- _What to do_
From the data that follows, set down exactly the lines from the one with "Tales Of Herding Gods" through the one with "Alex Leaf, who", counting both. Pictures stay out.

######

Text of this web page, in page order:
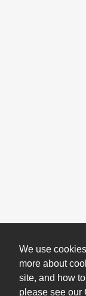
We use
more about
site, and how
please see our
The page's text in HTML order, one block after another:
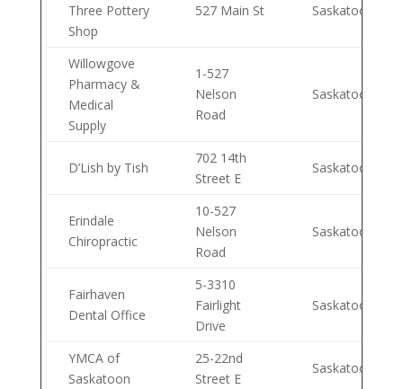
Three Pottery
Shop
527 Main St Saskatoon
Willowgove
Pharmacy &
Medical
Supply
1-527
Nelson
Road
Saskatoon
D’Lish by Tish
702 14th
Street E
Saskatoon
Erindale
Chiropractic
10-527
Nelson
Road
Saskatoon
Fairhaven
Dental Office
5-3310
Fairlight
Drive
Saskatoon
YMCA of
Saskatoon
25-22nd
Street E
Saskatoon
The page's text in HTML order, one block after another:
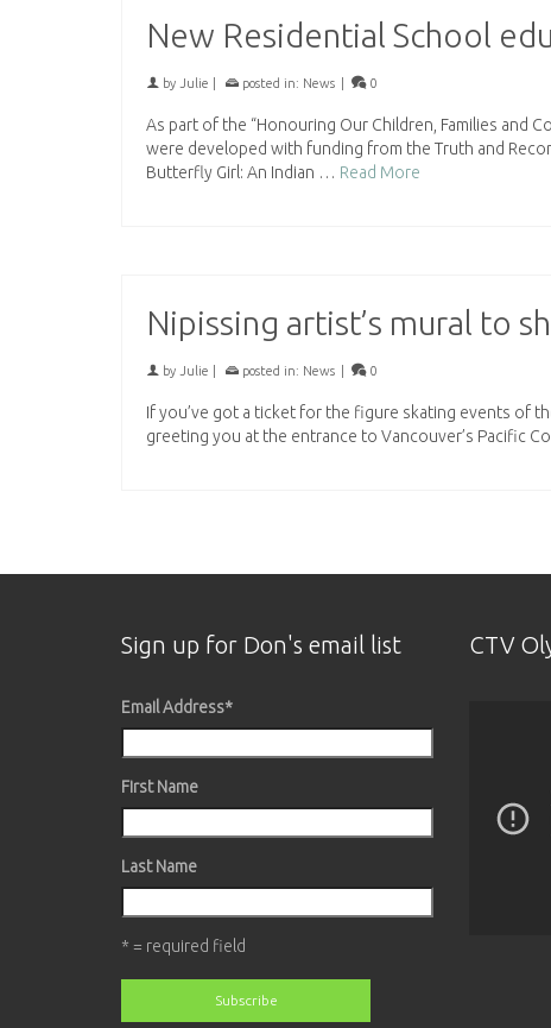
New Residential School
by Julie posted in: News 0
As part of the “Honouring Our Children, Families and
were developed with funding from the Truth and
Butterfly Girl: An Indian … Read More
Nipissing artist’s mural to
by Julie posted in: News 0
If you’ve got a ticket for the figure skating events of
greeting you at the entrance to Vancouver’s Pacific
Sign up for Don's email list
Email Address*
First Name
Last Name
* = required field
CTV
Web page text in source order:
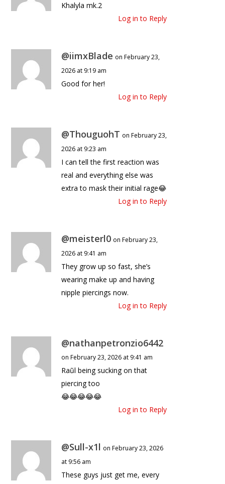
Khalyla mk.2
Log in to Reply
@iimxBlade on February 23,
2026 at 9:19 am
Good for her!
Log in to Reply
@ThouguohT on February 23,
2026 at 9:23 am
I can tell the first reaction was
real and everything else was
extra to mask their initial rage😂
Log in to Reply
@meisterl0 on February 23,
2026 at 9:41 am
They grow up so fast, she’s
wearing make up and having
nipple piercings now.
Log in to Reply
@nathanpetronzio6442
on February 23, 2026 at 9:41 am
Raũl being sucking on that
piercing too
😂😂😂😂😂
Log in to Reply
@Sull-x1l on February 23, 2026
at 9:56 am
These guys just get me, every
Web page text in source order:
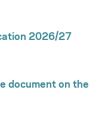
2026/27
document on the
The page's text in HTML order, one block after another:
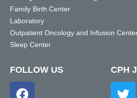
Family Birth Center
Laboratory
Outpatient Oncology and Infusion
Sleep Center
FOLLOW US CPH
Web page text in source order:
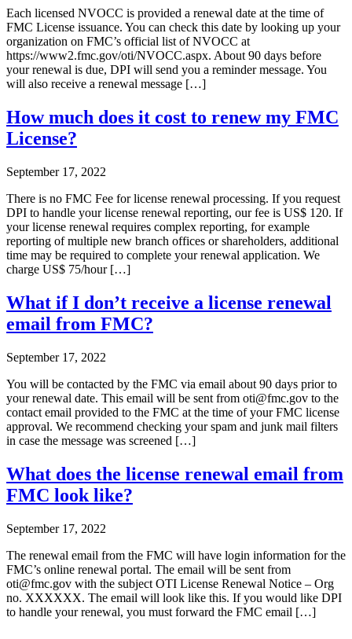
Each licensed NVOCC is provided a renewal date at the time of
FMC License issuance. You can check this date by looking up your
organization on FMC’s official list of NVOCC at
https://www2.fmc.gov/oti/NVOCC.aspx. About 90 days before
your renewal is due, DPI will send you a reminder message. You
will also receive a renewal message […]
How much does it cost to renew my FMC
License?
September 17, 2022
There is no FMC Fee for license renewal processing. If you request
DPI to handle your license renewal reporting, our fee is US$ 120. If
your license renewal requires complex reporting, for example
reporting of multiple new branch offices or shareholders, additional
time may be required to complete your renewal application. We
charge US$ 75/hour […]
What if I don’t receive a license renewal
email from FMC?
September 17, 2022
You will be contacted by the FMC via email about 90 days prior to
your renewal date. This email will be sent from oti@fmc.gov to the
contact email provided to the FMC at the time of your FMC license
approval. We recommend checking your spam and junk mail filters
in case the message was screened […]
What does the license renewal email from
FMC look like?
September 17, 2022
The renewal email from the FMC will have login information for the
FMC’s online renewal portal. The email will be sent from
oti@fmc.gov with the subject OTI License Renewal Notice – Org
no. XXXXXX. The email will look like this. If you would like DPI
to handle your renewal, you must forward the FMC email […]
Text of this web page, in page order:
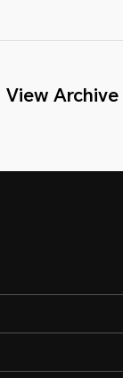
View Archive
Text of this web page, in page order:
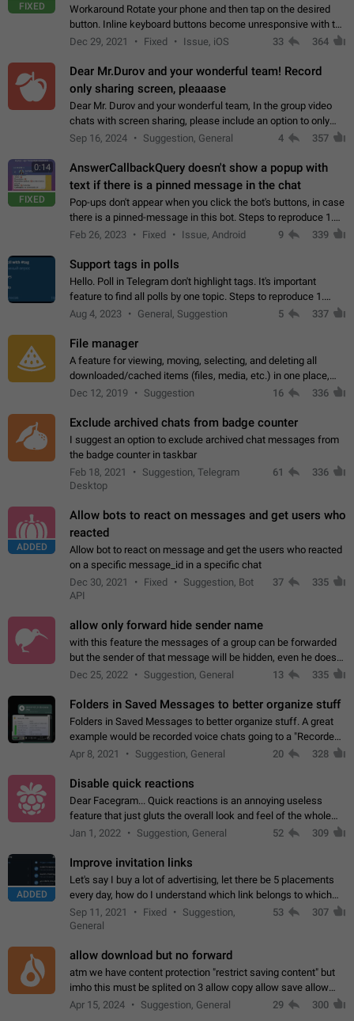
FIXED
Workaround Rotate your phone and then tap on the desired
button. Inline keyboard buttons become unresponsive with the
new "menu transition" animation that appears when the menu
Dec 29, 2021 Fixed Issue, iOS 33 364
Dear Mr.Durov and your wonderful team! Record
only sharing screen, pleaaase
Dear Mr. Durov and your wonderful team, In the group video
chats with screen sharing, please include an option to only
record the shared screen, without switching to the avatars of
Sep 16, 2024 Suggestion, General 4 357
0:14
FIXED
AnswerCallbackQuery doesn't show a popup with
text if there is a pinned message in the chat
Pop-ups don't appear when you click the bot's buttons, in case
there is a pinned-message in this bot. Steps to reproduce 1.
Open @BotFather and pin random message. 2. Go to
Feb 26, 2023 Fixed Issue, Android 9 339
Support tags in polls
Hello. Poll in Telegram don't highlight tags. It's important
feature to find all polls by one topic. Steps to reproduce 1.
Create poll with any tag (#something) in question 2. Publish
Aug 4, 2023 General, Suggestion 5 337
File manager
A feature for viewing, moving, selecting, and deleting all
downloaded/cached items (files, media, etc.) in one place,
perhaps under Storage Usage in the app's Settings. This can
Dec 12, 2019 Suggestion 16 336
Exclude archived chats from badge counter
I suggest an option to exclude archived chat messages from
the badge counter in taskbar
Feb 18, 2021
Suggestion, Telegram
Desktop
61 336
ADDED
Allow bots to react on messages and get users who
reacted
Allow bot to react on message and get the users who reacted
on a specific message_id in a specific chat
Dec 30, 2021
Fixed
Suggestion, Bot
API
37 335
allow only forward hide sender name
with this feature the messages of a group can be forwarded
but the sender of that message will be hidden, even he doesn't
have hide sender option enabled.
Dec 25, 2022 Suggestion, General 13 335
Folders in Saved Messages to better organize stuff
Folders in Saved Messages to better organize stuff. A great
example would be recorded voice chats going to a "Recorded
Voice Chats" folder under Saved Messages. (Attached sample
Apr 8, 2021 Suggestion, General 20 328
Disable quick reactions
Dear Facegram... Quick reactions is an annoying useless
feature that just gluts the overall look and feel of the whole
chat area UX/UI. Please add an option to disable that feature
Jan 1, 2022 Suggestion, General 52 309
ADDED
Improve invitation links
Let's say I buy a lot of advertising, let there be 5 placements
every day, how do I understand which link belongs to which
channel? Constantly going in and looking at whether it's a link
or not is hard…
Sep 11, 2021 Fixed
Suggestion,
General
53 307
allow download but no forward
atm we have content protection "restrict saving content" but
imho this must be splited on 3 allow copy allow save allow
forward on that way we can allow saving content locally, but
Apr 15, 2024 Suggestion, General 29 300
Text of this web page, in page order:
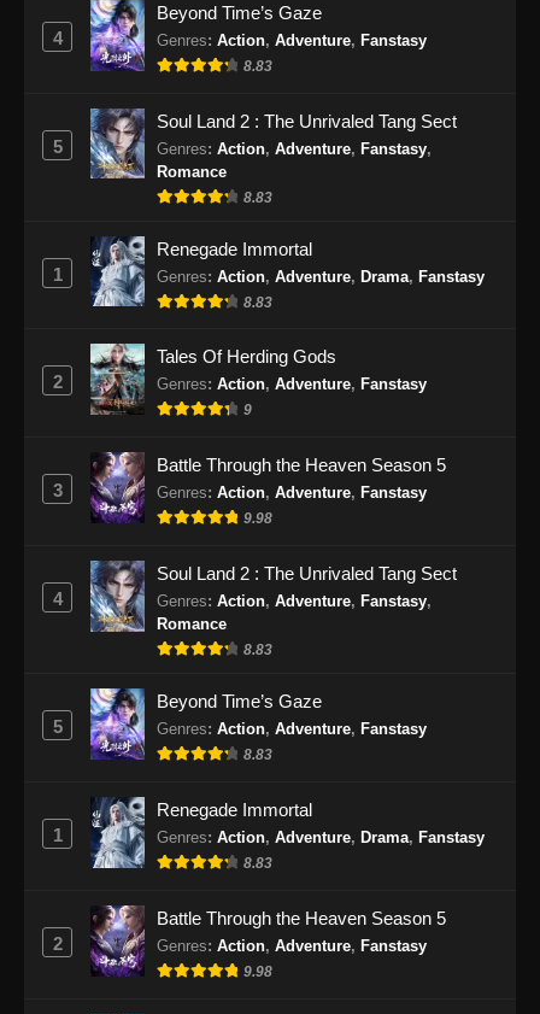
Indonesia
Eps 26 - Endless God Realm Episode 26
Endless God Realm Episode 27 Subtitle
Eps 27 - Endless God Realm Episode 27
Endless God Realm Episode 28 Subtitle
Indonesia
Subtitle Indonesia - November 15, 2024
Endless God Realm Episode 29 Subtitle
Eps 29 - Endless God Realm Episode 29
Subtitle Indonesia - November 15, 2024
Indonesia
Subtitle Indonesia - November 20, 2024
Endless God Realm Episode 31 Subtitle
Indonesia
Eps 31 - Endless God Realm Episode 31
Endless God Realm Episode 32 Subtitle
Indonesia
Subtitle Indonesia - November 27, 2024
Endless God Realm Episode 33 Subtitle
4
Beyond Time’s Gaze
Genres: Action, Adventure, Fanstasy
8.83
5
Soul Land 2 : The Unrivaled Tang Sect
Genres: Action, Adventure, Fanstasy,
Romance
8.83
1
Renegade Immortal
Genres: Action, Adventure, Drama, Fanstasy
8.83
2
Tales Of Herding Gods
Genres: Action, Adventure, Fanstasy
9
3
Battle Through the Heaven Season 5
Genres: Action, Adventure, Fanstasy
9.98
4
Soul Land 2 : The Unrivaled Tang Sect
Genres: Action, Adventure, Fanstasy,
Romance
8.83
5
Beyond Time’s Gaze
Genres: Action, Adventure, Fanstasy
8.83
1
Renegade Immortal
Genres: Action, Adventure, Drama, Fanstasy
8.83
2
Battle Through the Heaven Season 5
Genres: Action, Adventure, Fanstasy
9.98
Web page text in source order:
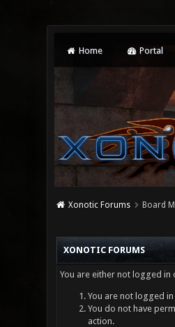
Home Portal
Xonotic Forums Board
XONOTIC FORUMS
You are either not logged
You are not logged
You do not have
action.
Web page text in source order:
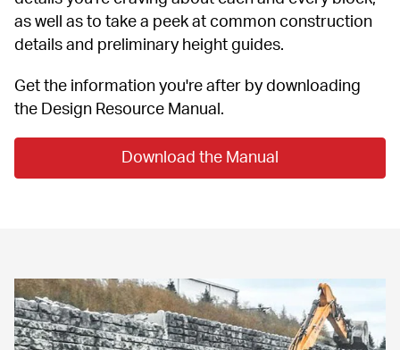
as well as to take a peek at common construction
details and preliminary height guides.
Get the information you're after by downloading
the Design Resource Manual.
Download the Manual
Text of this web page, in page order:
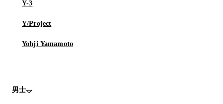
Y-3
Y/Project
Yohji Yamamoto
男士
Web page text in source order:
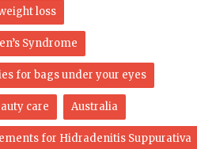
loss
Syndrome
for bags under your eyes
care Australia
for Hidradenitis Suppurativa
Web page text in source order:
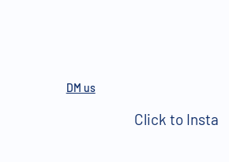
DM us
Click to Insta
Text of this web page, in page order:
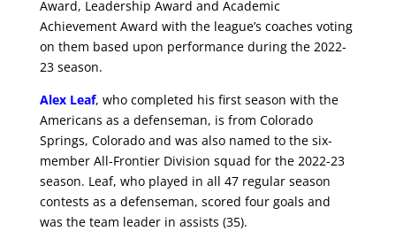
Award, Leadership Award and Academic
Achievement Award with the league’s coaches voting
on them based upon performance during the 2022-
23 season.
Alex Leaf, who completed his first season with the
Americans as a defenseman, is from Colorado
Springs, Colorado and was also named to the six-
member All-Frontier Division squad for the 2022-23
season. Leaf, who played in all 47 regular season
contests as a defenseman, scored four goals and
was the team leader in assists (35).
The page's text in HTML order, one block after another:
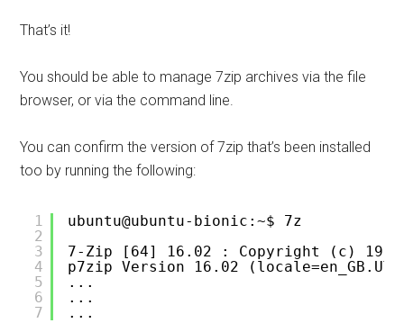
That’s it!
You should be able to manage 7zip archives via the file
browser, or via the command line.
You can confirm the version of 7zip that’s been installed
too by running the following:
1
2
3
4
5
6
7
ubuntu@ubuntu-bionic:~$ 7z
7-Zip [64] 16.02 : Copyright (c)
p7zip Version 16.02
...
...
...
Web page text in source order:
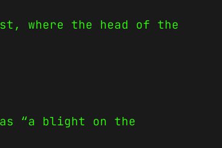
where the head of the
“a blight on the
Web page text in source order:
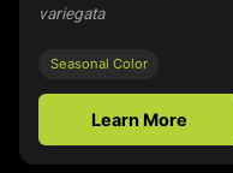
variegata
Seasonal Color
Learn More
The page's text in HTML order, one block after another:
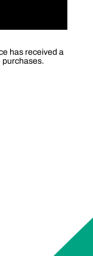
has received a
purchases.
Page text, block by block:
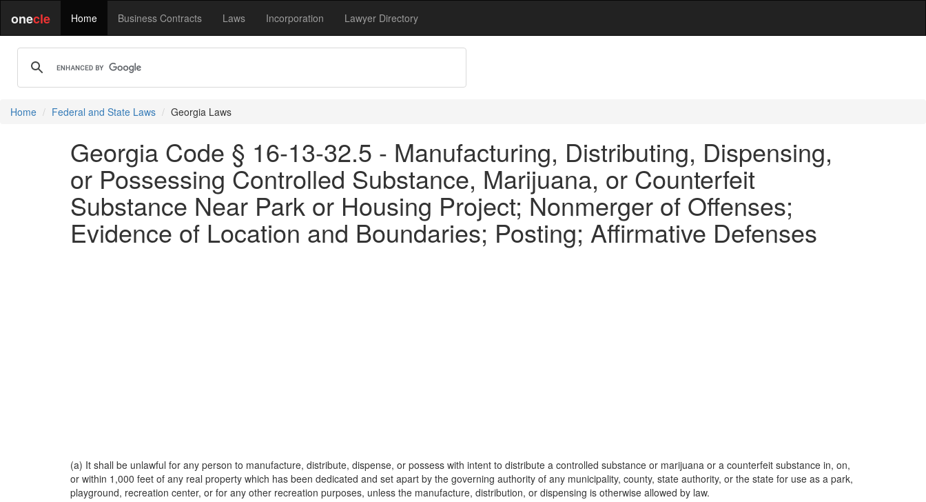
onecle Home Business Contracts Laws Incorporation Lawyer Directory
Home Federal and State Laws Georgia Laws
Georgia Code § 16-13-32.5 - Manufacturing, Distributing, Dispensing,
or Possessing Controlled Substance, Marijuana, or Counterfeit
Substance Near Park or Housing Project; Nonmerger of Offenses;
Evidence of Location and Boundaries; Posting; Affirmative Defenses
(a) It shall be unlawful for any person to manufacture, distribute, dispense, or possess with intent to distribute a controlled substance or marijuana or a counterfeit substance in, on,
or within 1,000 feet of any real property which has been dedicated and set apart by the governing authority of any municipality, county, state authority, or the state for use as a park,
playground, recreation center, or for any other recreation purposes, unless the manufacture, distribution, or dispensing is otherwise allowed by law.
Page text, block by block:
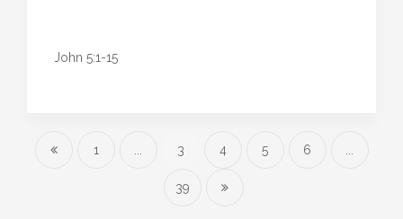
John 5:1-15
1 3 4 5 6
39
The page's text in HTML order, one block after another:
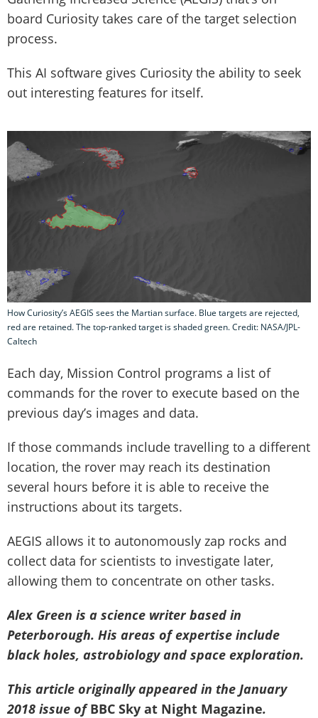
board Curiosity takes care of the target selection
process.
This AI software gives Curiosity the ability to seek
out interesting features for itself.
How Curiosity’s AEGIS sees the Martian surface. Blue targets are rejected,
red are retained. The top-ranked target is shaded green. Credit: NASA/JPL-
Caltech
Each day, Mission Control programs a list of
commands for the rover to execute based on the
previous day’s images and data.
If those commands include travelling to a different
location, the rover may reach its destination
several hours before it is able to receive the
instructions about its targets.
AEGIS allows it to autonomously zap rocks and
collect data for scientists to investigate later,
allowing them to concentrate on other tasks.
Alex Green is a science writer based in
Peterborough. His areas of expertise include
black holes, astrobiology and space exploration.
This article originally appeared in the January
2018 issue ofBBC Sky at Night Magazine.
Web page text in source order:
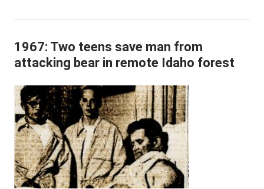
1967: Two teens save man from
attacking bear in remote Idaho forest
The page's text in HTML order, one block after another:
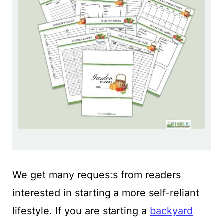
We get many requests from readers
interested in starting a more self-reliant
lifestyle. If you are starting a backyard
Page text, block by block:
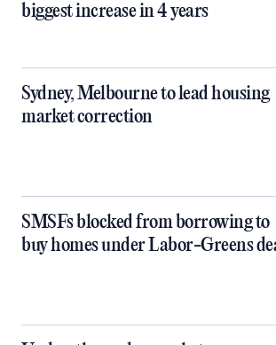
biggest increase in 4 years
Sydney, Melbourne to lead housing
market correction
SMSFs blocked from borrowing to
buy homes under Labor-Greens
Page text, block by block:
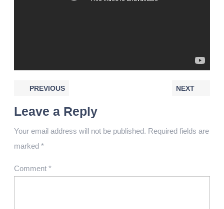
PREVIOUS NEXT
Leave a Reply
Your email address will not be published. Required fields are
marked *
Comment *
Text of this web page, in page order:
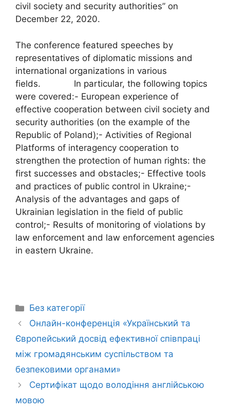
civil society and security authorities” on
December 22, 2020.
The conference featured speeches by
representatives of diplomatic missions and
international organizations in various
fields. In particular, the following topics
were covered:- European experience of
effective cooperation between civil society and
security authorities (on the example of the
Republic of Poland);- Activities of Regional
Platforms of interagency cooperation to
strengthen the protection of human rights: the
first successes and obstacles;- Effective tools
and practices of public control in Ukraine;-
Analysis of the advantages and gaps of
Ukrainian legislation in the field of public
control;- Results of monitoring of violations by
law enforcement and law enforcement agencies
in eastern Ukraine.
Без категорії
Онлайн-конференція «Український та
Європейський досвід ефективної співпраці
між громадянським суспільством та
безпековими органами»
Сертифікат щодо володіння англійською
мовою
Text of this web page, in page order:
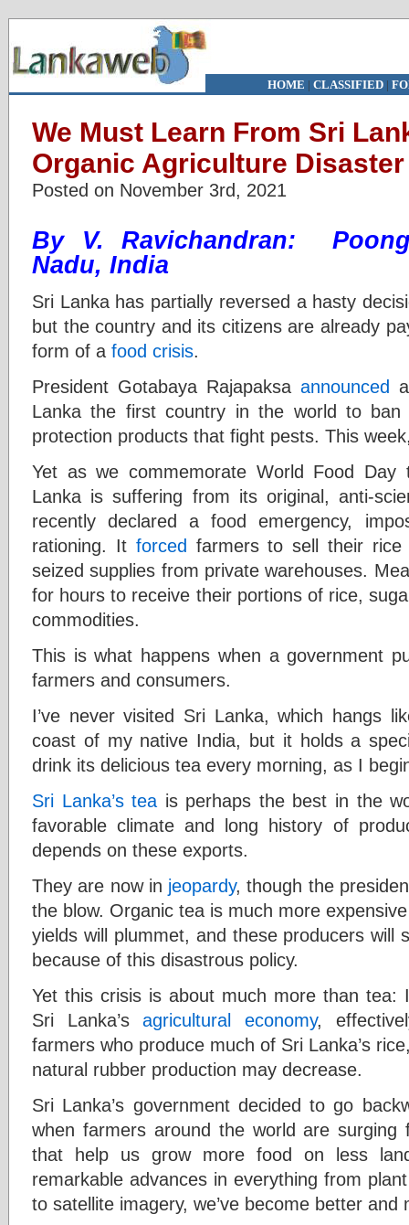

######

- _Written response_
Tales Of Herding Gods
Genres: Action, Adventure, Fanstasy
9
3
Battle Through the Heaven Season 5
Genres: Action, Adventure, Fanstasy
9.98
4
Soul Land 2 : The Unrivaled Tang Sect
Genres: Action, Adventure, Fanstasy,
Romance
8.83
5
Beyond Time’s Gaze
Genres: Action, Adventure, Fanstasy
8.83
1
Renegade Immortal
Genres: Action, Adventure, Drama, Fanstasy
8.83
2
Battle Through the Heaven Season 5
Genres: Action, Adventure, Fanstasy
9.98
Web page text in source order:
Home Portal
Xonotic Forums Board
XONOTIC FORUMS
You are either not logged
You are not logged
You do not have
action.
Web page text in source order:
as well as to take a peek at common construction
details and preliminary height guides.
Get the information you're after by downloading
the Design Resource Manual.
Download the Manual
Text of this web page, in page order:
Y-3
Y/Project
Yohji Yamamoto
男士
Web page text in source order:
loss
Syndrome
for bags under your eyes
care Australia
for Hidradenitis Suppurativa
Web page text in source order:
DM us
Click to Insta
Text of this web page, in page order:
Award, Leadership Award and Academic
Achievement Award with the league’s coaches voting
on them based upon performance during the 2022-
23 season.
Alex Leaf, who completed his first season with the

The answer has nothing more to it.